今回のライブでいうと、WOWの前奏とともに目の前のスクリーンに16人のキャラクターたちが飛び込んでくる瞬間はKing & Princeのふたりに対する感情と同じくらい「みんな!!やっと会えたね!!」と歓喜した。おそらく「Re:ERA」というアルバムのために作られたキャラクター(曲)たちが住む星なので、今後のKing & Princeが展開する諸々がこの星で描かれることはもうないように思うが、(もちろんあったら胸熱)私は「Re:ERA」のアルバム曲が流れてくるたびにプラネット・エイジの姿を脳裏に描いてしまうと思うし、アルバムが星になり、曲がその星に住むキャラクターになる物語が与えてくれるのは他ならぬ「愛着」という感情なのかもしれない。

Re:ERAドームに続く旅

大阪公演のライブを終えて帰りの新幹線に乗っている時に「あれ?そういえば今日のライブ、エンディングってなかったよな…」とふと思った。いや、このRe:ERAツアーがライブDVDになる時に特典映像で入ってくれるだろう練習中のふたりの姿がエンドロールとして流れたのはもちろん見ていた。でもオープニングでスペースシャトルで一緒に飛び立ったはずなので、エンディングで地球(でいいはず?あのNASAみたいな雰囲気の空間)に帰ってくるまでが本来の宇宙旅行のはず。ピースではあのメルヘンな世界から主人公のお部屋に帰ってきてたしね。だからもし意図的にそのエンディングを切ったとすればそれはこのRe:ERAという旅が続いているからかな、というのが個人的な解釈だ。
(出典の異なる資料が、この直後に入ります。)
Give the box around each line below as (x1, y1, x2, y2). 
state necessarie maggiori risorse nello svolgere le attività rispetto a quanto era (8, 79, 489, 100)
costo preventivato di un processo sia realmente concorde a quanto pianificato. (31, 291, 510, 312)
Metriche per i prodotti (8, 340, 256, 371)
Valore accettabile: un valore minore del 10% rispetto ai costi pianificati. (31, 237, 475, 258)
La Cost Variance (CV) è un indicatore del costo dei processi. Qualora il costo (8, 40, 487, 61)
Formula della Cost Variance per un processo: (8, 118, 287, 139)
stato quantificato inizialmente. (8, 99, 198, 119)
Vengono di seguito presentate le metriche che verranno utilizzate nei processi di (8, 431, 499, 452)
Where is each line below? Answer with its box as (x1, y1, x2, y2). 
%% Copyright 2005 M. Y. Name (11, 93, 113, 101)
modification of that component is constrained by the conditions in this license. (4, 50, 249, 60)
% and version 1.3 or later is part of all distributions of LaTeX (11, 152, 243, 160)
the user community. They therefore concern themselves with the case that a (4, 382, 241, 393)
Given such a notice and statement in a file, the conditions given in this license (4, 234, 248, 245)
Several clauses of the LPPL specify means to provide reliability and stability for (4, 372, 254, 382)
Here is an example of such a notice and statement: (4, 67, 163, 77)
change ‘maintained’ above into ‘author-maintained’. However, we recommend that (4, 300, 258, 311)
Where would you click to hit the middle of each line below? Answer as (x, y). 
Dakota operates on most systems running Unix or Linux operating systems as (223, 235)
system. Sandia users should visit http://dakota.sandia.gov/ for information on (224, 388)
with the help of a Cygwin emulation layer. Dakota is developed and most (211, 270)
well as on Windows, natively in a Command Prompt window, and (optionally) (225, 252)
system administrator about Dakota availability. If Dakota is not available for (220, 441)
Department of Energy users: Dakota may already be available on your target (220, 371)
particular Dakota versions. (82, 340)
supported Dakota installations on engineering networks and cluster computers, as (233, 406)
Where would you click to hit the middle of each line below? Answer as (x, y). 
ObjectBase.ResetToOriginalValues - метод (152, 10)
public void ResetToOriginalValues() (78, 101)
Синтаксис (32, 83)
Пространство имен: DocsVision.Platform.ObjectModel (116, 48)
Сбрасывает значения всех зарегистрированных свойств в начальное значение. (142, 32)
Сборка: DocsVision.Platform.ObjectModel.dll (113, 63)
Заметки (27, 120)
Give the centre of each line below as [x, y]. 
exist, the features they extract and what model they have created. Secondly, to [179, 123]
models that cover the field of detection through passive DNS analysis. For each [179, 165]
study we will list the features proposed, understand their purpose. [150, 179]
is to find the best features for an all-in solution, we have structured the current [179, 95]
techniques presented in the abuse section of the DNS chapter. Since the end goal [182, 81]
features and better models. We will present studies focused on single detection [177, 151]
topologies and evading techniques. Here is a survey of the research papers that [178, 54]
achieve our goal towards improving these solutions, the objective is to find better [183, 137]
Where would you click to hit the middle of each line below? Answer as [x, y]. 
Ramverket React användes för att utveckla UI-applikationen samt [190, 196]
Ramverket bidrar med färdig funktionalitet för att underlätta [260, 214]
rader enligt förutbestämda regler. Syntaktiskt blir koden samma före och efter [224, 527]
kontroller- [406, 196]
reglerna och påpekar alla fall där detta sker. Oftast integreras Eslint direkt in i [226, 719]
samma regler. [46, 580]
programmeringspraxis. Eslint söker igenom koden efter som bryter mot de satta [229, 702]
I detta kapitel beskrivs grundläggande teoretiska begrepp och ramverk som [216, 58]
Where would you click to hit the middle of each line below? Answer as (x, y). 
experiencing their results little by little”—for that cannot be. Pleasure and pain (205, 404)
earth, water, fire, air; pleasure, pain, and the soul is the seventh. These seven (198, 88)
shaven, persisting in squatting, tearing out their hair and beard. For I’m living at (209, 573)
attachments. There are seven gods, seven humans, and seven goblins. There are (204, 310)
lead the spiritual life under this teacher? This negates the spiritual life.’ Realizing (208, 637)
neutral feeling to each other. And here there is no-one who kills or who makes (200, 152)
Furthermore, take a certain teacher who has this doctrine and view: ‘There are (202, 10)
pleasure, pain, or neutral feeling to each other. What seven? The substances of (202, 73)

アリーナツアーの終わりとともに福岡、東京、大阪を巡る3大ドームツアーのカウントダウンが始まっている。
ふたりで立つ初めてのドームであり、アリーナツアーを経たRe:ERAがどんな形で始まるのか、そしてどんな物語の閉じ方をしてくれるのか、想像しながらその日まで過ごしたい。(可能であれば現地でみたい。)